Excerpts from a dataset
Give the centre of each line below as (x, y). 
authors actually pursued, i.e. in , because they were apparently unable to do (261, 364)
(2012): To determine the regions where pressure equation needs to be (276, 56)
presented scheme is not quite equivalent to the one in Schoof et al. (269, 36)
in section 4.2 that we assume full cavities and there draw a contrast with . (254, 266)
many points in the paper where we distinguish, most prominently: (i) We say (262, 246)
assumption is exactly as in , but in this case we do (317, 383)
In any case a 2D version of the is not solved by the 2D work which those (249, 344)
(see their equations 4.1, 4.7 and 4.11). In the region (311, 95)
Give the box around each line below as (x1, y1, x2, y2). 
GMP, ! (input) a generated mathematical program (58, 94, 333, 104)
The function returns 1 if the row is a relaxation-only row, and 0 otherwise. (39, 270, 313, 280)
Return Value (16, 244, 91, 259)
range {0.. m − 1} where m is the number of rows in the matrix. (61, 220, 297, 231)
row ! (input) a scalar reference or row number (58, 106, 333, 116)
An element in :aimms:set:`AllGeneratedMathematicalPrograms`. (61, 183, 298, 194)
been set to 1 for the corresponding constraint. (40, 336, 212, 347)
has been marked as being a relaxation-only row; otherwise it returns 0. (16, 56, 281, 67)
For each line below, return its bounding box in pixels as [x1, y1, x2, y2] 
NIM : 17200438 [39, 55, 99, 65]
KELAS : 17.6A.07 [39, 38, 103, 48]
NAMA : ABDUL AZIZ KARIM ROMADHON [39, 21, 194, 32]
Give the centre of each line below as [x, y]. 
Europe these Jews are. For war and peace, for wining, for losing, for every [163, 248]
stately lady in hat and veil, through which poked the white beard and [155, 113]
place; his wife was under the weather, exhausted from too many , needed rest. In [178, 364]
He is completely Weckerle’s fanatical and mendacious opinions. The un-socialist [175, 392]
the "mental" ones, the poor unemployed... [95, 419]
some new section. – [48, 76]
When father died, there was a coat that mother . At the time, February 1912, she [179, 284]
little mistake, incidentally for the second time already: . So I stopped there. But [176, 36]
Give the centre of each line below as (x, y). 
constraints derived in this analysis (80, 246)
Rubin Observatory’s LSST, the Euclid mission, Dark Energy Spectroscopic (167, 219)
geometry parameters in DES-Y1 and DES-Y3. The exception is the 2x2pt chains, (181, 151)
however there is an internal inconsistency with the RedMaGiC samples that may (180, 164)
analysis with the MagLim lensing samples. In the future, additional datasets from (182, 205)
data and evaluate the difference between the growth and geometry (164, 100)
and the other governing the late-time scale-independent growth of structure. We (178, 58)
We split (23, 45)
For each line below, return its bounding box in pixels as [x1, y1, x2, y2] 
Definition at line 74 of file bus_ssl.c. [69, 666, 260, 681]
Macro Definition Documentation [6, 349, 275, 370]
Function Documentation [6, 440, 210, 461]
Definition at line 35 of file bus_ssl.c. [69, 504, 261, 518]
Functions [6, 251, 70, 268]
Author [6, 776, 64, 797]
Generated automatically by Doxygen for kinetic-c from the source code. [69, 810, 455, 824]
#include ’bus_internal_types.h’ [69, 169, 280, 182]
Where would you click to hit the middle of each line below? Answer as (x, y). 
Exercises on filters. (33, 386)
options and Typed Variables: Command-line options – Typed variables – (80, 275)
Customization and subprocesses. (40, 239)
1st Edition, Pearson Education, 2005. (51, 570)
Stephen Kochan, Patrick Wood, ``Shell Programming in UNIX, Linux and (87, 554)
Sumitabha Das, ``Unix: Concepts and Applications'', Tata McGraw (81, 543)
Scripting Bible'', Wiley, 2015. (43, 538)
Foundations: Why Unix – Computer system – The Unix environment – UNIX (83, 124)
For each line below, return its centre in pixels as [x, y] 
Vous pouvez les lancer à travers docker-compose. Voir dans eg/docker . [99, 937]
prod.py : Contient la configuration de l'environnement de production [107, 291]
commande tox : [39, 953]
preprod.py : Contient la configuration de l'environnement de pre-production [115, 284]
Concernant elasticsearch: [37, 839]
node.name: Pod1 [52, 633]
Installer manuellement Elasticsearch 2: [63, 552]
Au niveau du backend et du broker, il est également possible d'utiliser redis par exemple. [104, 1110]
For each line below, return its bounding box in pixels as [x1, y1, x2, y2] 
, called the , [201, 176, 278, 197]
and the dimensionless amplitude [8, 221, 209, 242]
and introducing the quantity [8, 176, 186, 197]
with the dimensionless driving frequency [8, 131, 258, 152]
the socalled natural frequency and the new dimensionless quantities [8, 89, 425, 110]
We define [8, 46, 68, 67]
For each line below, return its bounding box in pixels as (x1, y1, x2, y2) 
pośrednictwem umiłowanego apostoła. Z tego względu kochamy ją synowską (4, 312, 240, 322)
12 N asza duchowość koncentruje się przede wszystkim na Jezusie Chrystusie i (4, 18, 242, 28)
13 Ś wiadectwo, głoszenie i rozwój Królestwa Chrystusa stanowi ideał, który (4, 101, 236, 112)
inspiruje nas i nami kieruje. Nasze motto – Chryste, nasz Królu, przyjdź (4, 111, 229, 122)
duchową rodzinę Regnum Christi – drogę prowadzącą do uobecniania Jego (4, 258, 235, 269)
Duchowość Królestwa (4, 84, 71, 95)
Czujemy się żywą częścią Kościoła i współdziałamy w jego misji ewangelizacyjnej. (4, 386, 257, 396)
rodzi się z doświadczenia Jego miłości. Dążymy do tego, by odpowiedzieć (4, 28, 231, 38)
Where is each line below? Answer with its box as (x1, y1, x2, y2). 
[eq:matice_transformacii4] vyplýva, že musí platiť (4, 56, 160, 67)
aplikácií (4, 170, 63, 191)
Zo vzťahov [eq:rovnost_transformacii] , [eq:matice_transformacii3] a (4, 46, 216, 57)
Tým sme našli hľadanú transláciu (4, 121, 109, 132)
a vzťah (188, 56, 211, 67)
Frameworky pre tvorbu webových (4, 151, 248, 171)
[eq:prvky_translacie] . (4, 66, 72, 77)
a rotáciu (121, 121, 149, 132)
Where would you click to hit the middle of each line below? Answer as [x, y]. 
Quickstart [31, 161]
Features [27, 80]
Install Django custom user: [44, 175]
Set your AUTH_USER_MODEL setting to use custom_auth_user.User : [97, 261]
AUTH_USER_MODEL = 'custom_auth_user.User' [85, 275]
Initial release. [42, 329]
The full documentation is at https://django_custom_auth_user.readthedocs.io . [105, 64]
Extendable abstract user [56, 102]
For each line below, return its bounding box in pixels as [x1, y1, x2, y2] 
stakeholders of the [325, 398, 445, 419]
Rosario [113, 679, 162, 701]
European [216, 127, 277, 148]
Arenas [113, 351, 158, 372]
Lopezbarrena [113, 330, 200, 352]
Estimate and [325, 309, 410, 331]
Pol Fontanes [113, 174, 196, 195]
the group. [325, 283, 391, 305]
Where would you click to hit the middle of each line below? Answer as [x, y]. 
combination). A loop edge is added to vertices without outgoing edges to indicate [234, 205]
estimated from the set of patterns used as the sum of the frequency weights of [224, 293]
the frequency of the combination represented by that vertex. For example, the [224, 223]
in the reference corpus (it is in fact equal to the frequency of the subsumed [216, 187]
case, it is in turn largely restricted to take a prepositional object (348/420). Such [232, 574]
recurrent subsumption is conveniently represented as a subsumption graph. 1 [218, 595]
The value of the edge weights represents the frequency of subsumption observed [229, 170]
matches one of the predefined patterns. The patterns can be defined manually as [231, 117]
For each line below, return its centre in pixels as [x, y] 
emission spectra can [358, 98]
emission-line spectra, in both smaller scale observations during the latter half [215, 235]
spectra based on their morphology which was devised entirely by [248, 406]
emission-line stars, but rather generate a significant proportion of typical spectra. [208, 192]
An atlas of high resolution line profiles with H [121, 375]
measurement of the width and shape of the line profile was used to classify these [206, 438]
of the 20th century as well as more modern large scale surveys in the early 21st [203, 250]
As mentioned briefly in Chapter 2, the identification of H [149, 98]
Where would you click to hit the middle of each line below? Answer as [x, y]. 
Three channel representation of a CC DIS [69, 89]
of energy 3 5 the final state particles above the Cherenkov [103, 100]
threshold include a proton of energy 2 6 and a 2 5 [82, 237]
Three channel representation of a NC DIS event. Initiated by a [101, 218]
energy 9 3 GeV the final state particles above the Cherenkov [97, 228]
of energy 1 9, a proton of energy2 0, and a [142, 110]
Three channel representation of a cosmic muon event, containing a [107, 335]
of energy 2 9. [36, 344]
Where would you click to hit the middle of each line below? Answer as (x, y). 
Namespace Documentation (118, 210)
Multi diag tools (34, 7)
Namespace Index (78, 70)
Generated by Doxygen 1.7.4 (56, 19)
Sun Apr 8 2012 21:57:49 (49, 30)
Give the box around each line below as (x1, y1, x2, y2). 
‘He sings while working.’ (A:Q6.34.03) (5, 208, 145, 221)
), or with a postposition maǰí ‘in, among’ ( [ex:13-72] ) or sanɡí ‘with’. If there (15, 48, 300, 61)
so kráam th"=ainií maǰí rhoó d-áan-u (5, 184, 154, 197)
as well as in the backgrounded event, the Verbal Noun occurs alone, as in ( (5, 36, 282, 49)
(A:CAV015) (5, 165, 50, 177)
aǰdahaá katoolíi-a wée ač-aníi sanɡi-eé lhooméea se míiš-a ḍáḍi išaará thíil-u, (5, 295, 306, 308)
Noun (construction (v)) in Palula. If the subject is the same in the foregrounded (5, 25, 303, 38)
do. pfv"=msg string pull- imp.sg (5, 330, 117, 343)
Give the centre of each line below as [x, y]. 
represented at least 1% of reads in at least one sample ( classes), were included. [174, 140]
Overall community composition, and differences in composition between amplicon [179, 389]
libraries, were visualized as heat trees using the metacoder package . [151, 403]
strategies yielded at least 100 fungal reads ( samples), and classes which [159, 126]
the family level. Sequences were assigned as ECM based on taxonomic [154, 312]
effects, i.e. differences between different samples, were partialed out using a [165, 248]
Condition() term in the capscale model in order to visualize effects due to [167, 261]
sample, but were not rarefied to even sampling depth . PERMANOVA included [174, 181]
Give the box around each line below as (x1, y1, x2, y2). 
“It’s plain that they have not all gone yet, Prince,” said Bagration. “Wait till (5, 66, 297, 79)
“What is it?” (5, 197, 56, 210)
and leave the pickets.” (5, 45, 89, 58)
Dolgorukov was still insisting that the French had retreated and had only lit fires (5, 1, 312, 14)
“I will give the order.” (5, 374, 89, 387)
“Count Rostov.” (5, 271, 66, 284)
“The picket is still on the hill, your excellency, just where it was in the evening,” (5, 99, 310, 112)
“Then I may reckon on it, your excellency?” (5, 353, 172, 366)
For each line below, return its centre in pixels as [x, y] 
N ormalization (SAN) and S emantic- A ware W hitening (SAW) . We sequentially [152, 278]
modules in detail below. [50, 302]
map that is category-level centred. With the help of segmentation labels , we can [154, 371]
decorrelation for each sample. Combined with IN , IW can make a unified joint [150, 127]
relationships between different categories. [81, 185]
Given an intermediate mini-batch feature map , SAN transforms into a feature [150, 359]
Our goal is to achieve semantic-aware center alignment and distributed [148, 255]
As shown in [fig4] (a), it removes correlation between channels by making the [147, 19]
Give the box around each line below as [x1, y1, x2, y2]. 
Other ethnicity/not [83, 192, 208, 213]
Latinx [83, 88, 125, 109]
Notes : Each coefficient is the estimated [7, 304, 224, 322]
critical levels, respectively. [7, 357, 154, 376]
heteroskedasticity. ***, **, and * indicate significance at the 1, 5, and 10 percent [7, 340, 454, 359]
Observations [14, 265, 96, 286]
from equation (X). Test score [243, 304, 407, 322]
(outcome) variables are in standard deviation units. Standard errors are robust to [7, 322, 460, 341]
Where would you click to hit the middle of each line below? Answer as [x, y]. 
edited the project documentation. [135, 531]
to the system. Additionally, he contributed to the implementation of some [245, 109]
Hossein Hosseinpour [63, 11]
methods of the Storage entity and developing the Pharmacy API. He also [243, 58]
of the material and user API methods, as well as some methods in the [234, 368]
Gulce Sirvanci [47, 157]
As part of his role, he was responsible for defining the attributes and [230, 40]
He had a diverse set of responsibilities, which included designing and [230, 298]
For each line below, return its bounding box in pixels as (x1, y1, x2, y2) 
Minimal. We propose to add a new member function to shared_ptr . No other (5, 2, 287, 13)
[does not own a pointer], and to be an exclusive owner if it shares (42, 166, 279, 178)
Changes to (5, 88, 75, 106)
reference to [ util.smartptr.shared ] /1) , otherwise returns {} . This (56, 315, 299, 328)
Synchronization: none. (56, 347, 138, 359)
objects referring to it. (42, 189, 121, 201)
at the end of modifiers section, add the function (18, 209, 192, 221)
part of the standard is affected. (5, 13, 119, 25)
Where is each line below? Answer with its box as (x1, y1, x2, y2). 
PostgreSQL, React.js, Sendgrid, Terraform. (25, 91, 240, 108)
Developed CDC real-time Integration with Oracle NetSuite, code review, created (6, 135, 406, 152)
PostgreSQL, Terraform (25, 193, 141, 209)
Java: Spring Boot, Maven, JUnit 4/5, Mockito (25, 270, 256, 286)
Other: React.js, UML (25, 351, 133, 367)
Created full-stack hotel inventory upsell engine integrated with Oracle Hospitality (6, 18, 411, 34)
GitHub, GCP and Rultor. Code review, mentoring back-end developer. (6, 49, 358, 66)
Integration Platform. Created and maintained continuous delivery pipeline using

__YOUR ASSIGNMENT__. Write down again the exact lines running from the beginning of the data to the line containing "been set to", with both ends included.

__ANSWER TO THIS EXERCISE__.
Give the centre of each line below as (x, y). 
authors actually pursued, i.e. in , because they were apparently unable to do (261, 364)
(2012): To determine the regions where pressure equation needs to be (276, 56)
presented scheme is not quite equivalent to the one in Schoof et al. (269, 36)
in section 4.2 that we assume full cavities and there draw a contrast with . (254, 266)
many points in the paper where we distinguish, most prominently: (i) We say (262, 246)
assumption is exactly as in , but in this case we do (317, 383)
In any case a 2D version of the is not solved by the 2D work which those (249, 344)
(see their equations 4.1, 4.7 and 4.11). In the region (311, 95)
Give the box around each line below as (x1, y1, x2, y2). 
GMP, ! (input) a generated mathematical program (58, 94, 333, 104)
The function returns 1 if the row is a relaxation-only row, and 0 otherwise. (39, 270, 313, 280)
Return Value (16, 244, 91, 259)
range {0.. m − 1} where m is the number of rows in the matrix. (61, 220, 297, 231)
row ! (input) a scalar reference or row number (58, 106, 333, 116)
An element in :aimms:set:`AllGeneratedMathematicalPrograms`. (61, 183, 298, 194)
been set to 1 for the corresponding constraint. (40, 336, 212, 347)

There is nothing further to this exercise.